If there is only about a dime size worth of conservation, there is more than adequate space and freedom to change. In instances of minimal conservation, it is possible to incorporate the elements being held onto into the new design as there are so few. If necessary, the transition pathway based on the emotion of love can be deployed, and even more space might be opened for change. Where there is pain in total conservation, there is freedom in minimal conservation. Freedom may be the preferred choice context despite its adverse effects, such as the dizziness of being confronted with so many possibilities for making change. Even when moving with freedom, there is still the occasional twinge of pain.

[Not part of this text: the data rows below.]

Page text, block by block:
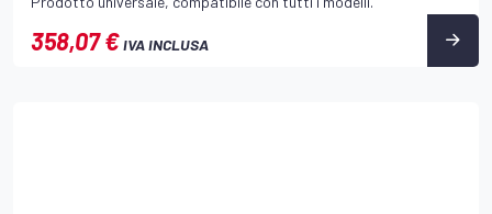
358,07 €IVA INCLUSA
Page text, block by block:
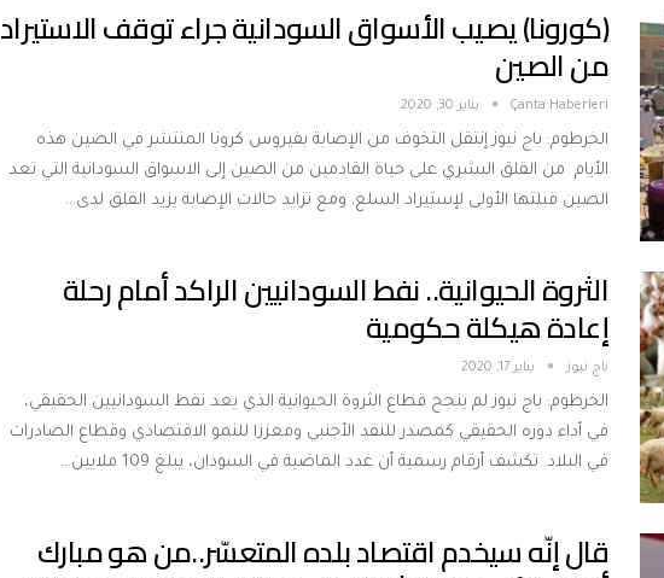
(كورونا) يصيب الأسواق السودانية جراء توقف الاستيراد
من الصين
Çanta Haberleri يناير 30, 2020
الخرطوم: باج نيوز إنتقل التخوف من الإصابة بفيروس كرونا المنتشر في الصين هذه
الأيام من القلق البشري على حياة القادمين من الصين إلى الاسواق السودانية التي تعد
الصين قبلتها الأولى لإستيراد السلع. ومع تزايد حالات الإصابة يزيد القلق لدى…
الثروة الحيوانية.. نفط السودانيين الراكد أمام رحلة
إعادة هيكلة حكومية
باج نيوز يناير 17, 2020
الخرطوم: باج نيوز لم ينجح قطاع الثروة الحيوانية الذي يعد نفط السودانيين الحقيقي،
في أداء دوره الحقيقي كمصدر للنقد الأجنبي ومعززا للنمو الاقتصادي وقطاع الصادرات
في البلاد. تكشف أرقام رسمية أن عدد الماضية في السودان، يبلغ 109 ملايين…
قال إنّه سيخدم اقتصاد بلده المتعسّر..من هو مبارك

In instances where only a small amount is being conserved, the design team may feel overwhelmed with all of the space and the different possibilities for installing a new emergency response operations system. With so many different routes available for bringing the new system into practice, there may be a surge of divergent thinking and communications regarding expanding on the ideas already developed, finding new ways to utilize the available space, and making revisions to the design. What matters most now is that the incoming system integrates the number of conserved elements, as designers will not find themselves in a blank space, tabula rasa. Something will always be conserved. As the new system is implemented, designers must know how much space it occupies and how much is expected to be conserved moving forward. There must be enough space to allow for adaptation, self-organization, innovation, and creativity, increasing the number of possibilities available to the system, variety, and diversity in thought and action, and increasing liberty throughout the new emergency response operations system. These desired elements belonging to the new system that arise through design must be given adequate space to be actualized and bring the emergency response operations system to its next state.
Conclusion
The above explored instances where minimal and total (or near total) conservation were the initial conditions for designing and using a new emergency response operation system. More conservation is related to less space for change, while less conservation opens up more space for change. To approach making a change in either setting, a transition pathway was established based on the emotions of love and aggression and was explored in depth, including a discussion of the nervous system and its role in emotions. The pathway also included how love could be used to engage with others in an expanding conversation to make room for any disagreements and help others see each other and their existence as legitimate. Perceived legitimacy of existence of the “other” is critical to moving forward when some deny new ways of approaching emergency response operations. The intent is to avoid goal-seeking language and mutual denial of existence and look for opportunities to cooperate, advance the emotion of love, and use objects, emotions, and language to provide a space where those in aggression can have realizations on their own. Additionally, the transition pathway is functional beyond total conservation and in situations of minimal conservation when the design team searches for additional space.
Incorporating a defined pathway for making change into a research project is critical. Exhaustively studying the problem will not reveal a way to make change and achieve what is desirable. However, a transition pathway such as the one presented here from the work of biologist Maturana requires study, contemplation, and design beyond problem analysis. They are two separate acts and likely two papers to be brought together when put into practice.